Transcriptional dysregulation in rat livers following three weekly doses of GalNAc–siRNAs targeting Ttr (D1, D4, top) or Hao1 (D6, D9, bottom). Frozen livers were collected 24 h after last dose for RNA-seq analysis. Log₂ fold change plots (MA plot) represent the average signal from each cohort (n = 4–5). Dots represent individual rat gene transcripts, their average read count and the level of change in expression compared to the control group dosed with 0.9% NaCl.
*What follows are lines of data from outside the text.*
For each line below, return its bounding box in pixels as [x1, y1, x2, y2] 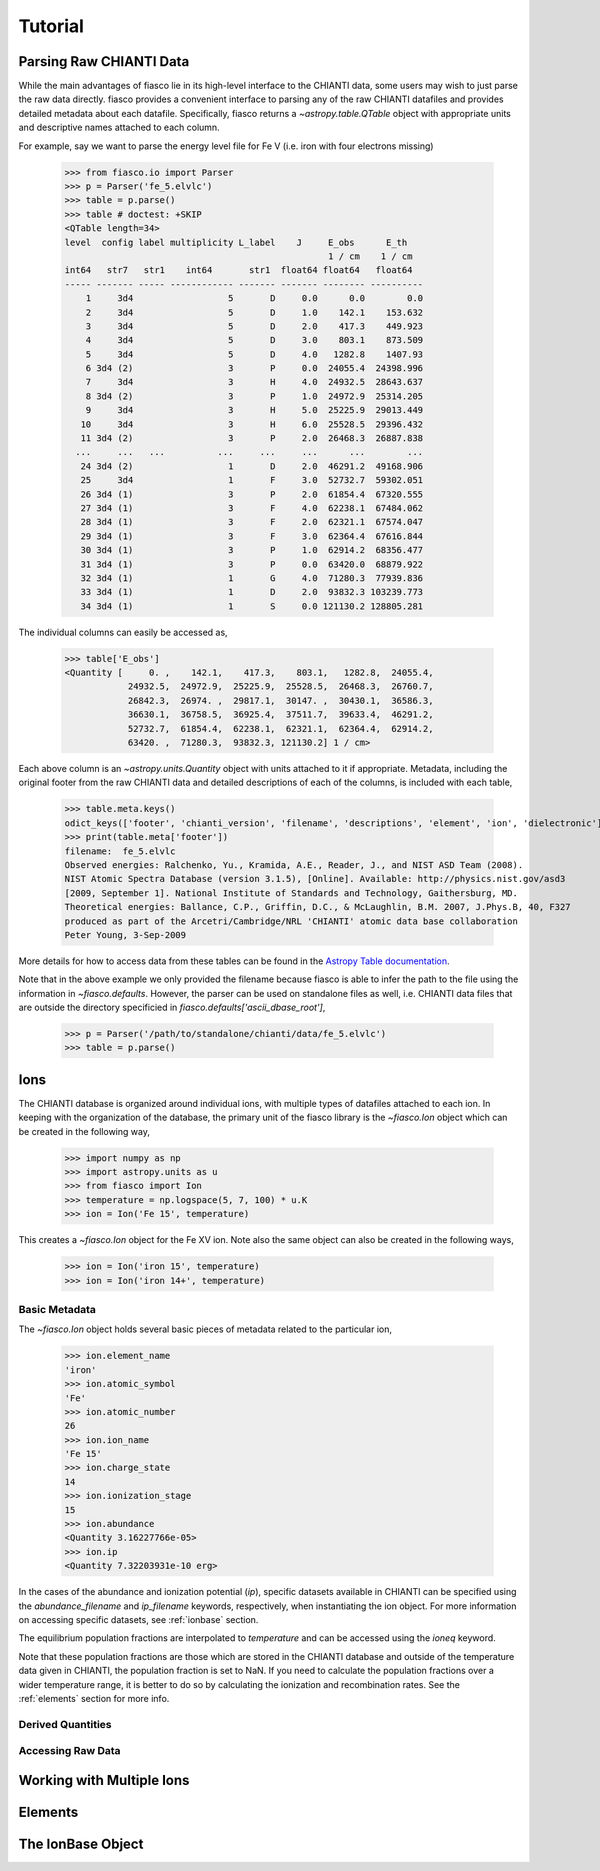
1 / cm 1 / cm [328, 250, 413, 262]
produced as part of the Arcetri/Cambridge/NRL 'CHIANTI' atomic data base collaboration [64, 915, 519, 927]
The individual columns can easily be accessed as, [18, 626, 229, 638]
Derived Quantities [18, 1717, 112, 1731]
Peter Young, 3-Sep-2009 [64, 929, 187, 940]
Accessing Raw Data [18, 1744, 121, 1758]
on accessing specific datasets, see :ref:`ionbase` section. [18, 1613, 259, 1625]
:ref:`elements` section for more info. [18, 1692, 170, 1704]
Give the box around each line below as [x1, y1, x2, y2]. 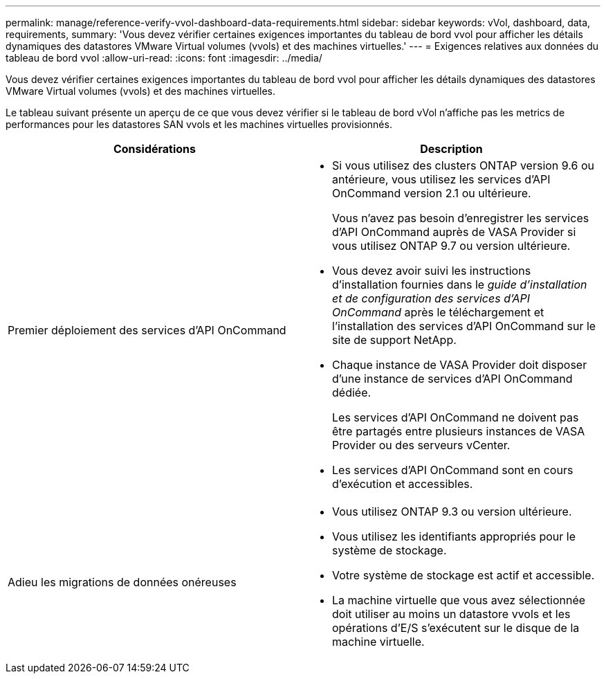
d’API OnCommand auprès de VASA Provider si [332, 225, 576, 239]
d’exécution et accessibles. [332, 477, 473, 491]
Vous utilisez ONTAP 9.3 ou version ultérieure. [332, 505, 572, 518]
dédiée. [332, 386, 371, 399]
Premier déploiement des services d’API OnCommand [8, 323, 286, 337]
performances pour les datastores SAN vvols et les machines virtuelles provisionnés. [6, 118, 392, 130]
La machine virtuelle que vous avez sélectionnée [332, 593, 586, 607]
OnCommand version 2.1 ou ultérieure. [332, 186, 531, 200]
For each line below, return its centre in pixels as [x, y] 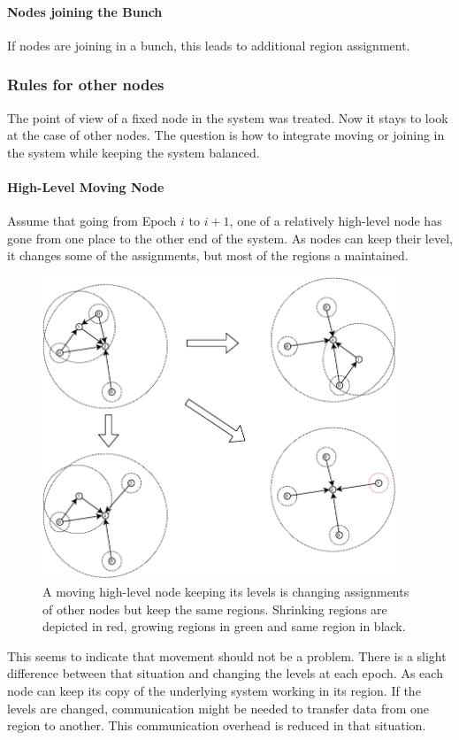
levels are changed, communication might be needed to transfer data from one [218, 708]
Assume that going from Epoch [92, 221]
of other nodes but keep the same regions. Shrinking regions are [215, 609]
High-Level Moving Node [86, 186]
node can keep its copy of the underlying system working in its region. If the [214, 690]
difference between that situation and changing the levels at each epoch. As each [225, 673]
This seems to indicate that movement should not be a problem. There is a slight [227, 655]
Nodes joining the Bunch [85, 11]
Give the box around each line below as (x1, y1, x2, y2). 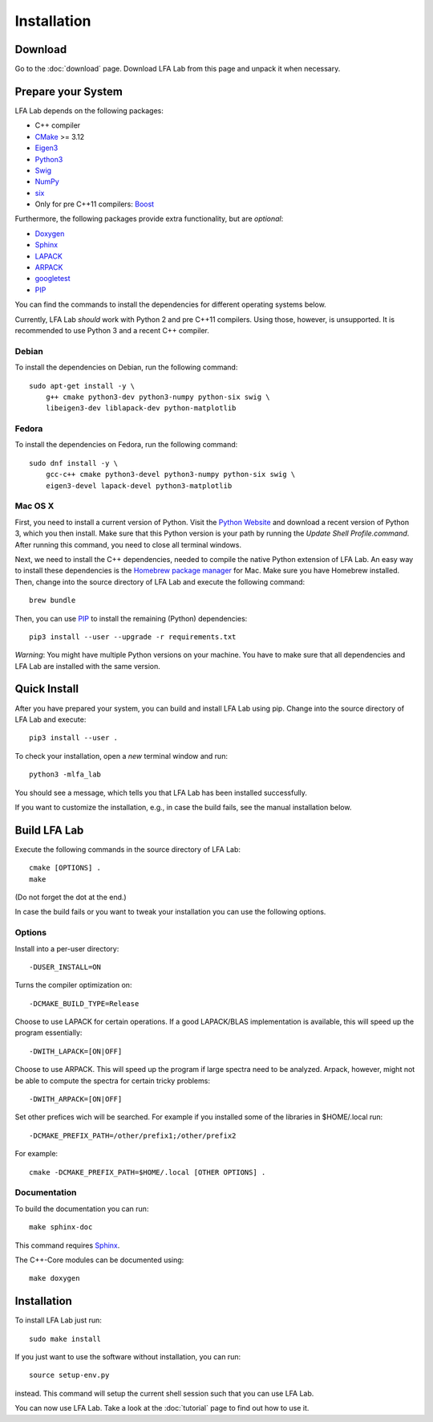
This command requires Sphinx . (14, 1241, 120, 1250)
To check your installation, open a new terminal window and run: (14, 751, 229, 760)
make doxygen (29, 1273, 80, 1283)
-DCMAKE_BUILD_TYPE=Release (29, 999, 140, 1008)
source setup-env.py (29, 1371, 110, 1380)
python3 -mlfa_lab (29, 770, 102, 779)
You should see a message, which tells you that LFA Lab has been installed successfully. (14, 788, 308, 797)
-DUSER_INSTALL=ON (29, 962, 102, 972)

Whereas gray dots represent gene transcripts that were not determined to be differentially expressed after siRNA treatment relative to the control, the blue and red dots represent differentially expressed gene transcripts (false discovery rate < 0.05) with or without a canonical miRNA match (8mer, 7mer-m8, 7mer-A1 and mer6) to the guide seed region, respectively. On-target knockdown is represented by the circled dot.

Figure 4.

Evaluation of 2′–5′-RNA-modified siRNAs in rats. (A) Structures of RNA and 2′–5′-RNA nucleotides. (B) Transcriptional dysregulation in primary rat hepatocytes following transfection of the specified siRNAs at a dose of 50 nM (n = 4). (C) Summary of the range of microscopic liver findings based on severity grade after three weekly doses of 30 mg/kg in rats (n = 4). (D) Measured liver enzymes from serum that was collected 24 h after final dose.

Figure 5.

Evaluation of the efficacy and specificity of ALN-HBV02. (A) Pharmacodynamics after a single 1 mg/kg dose of ALN-HBV or ALN-HBV02 in mice transduced with HBV-AAV8. Serum HBsAg levels represent the average and error bars represent the standard deviation of all animals from a given cohort (n = 3), each normalized to individual pre-dose serum HBsAg levels. (B) Measurement of transcriptional dysregulation in HepG2.2.15 after transfection at 10 nM with ALN-HBV or ALN-HBV02 relative to a mock control. MA and CDF plots are shown on the left and right, respectively. In CDF plots, each colored line represents the impact of different types of seed matches on the cumulative dysregulation of gene transcripts: black = background; purple = mer6; yellow = mer7-A1; blue = mer7-m8; and red = mer8.

Figure 6.

Modeling of modified guide strands in human Ago2. GNA-modified guide strand of D4 (A) or DNA-modified guide strand of D11 (B) modeled into the structure of Ago2–guide complex (PDB code 4F3T) (41). The angle of the kink in the guide strand introduced by Ile365 is indicated by the black dashed wedge. The same guide strands, now modeled into a structure of Ago2 in complex with both guide and target RNAs (PDB code 4W5T), are shown in panels (C) and (D) (7). A relax of the kink between g6 and g7 can be observed with a close to A-like conformation of the guide–target duplex.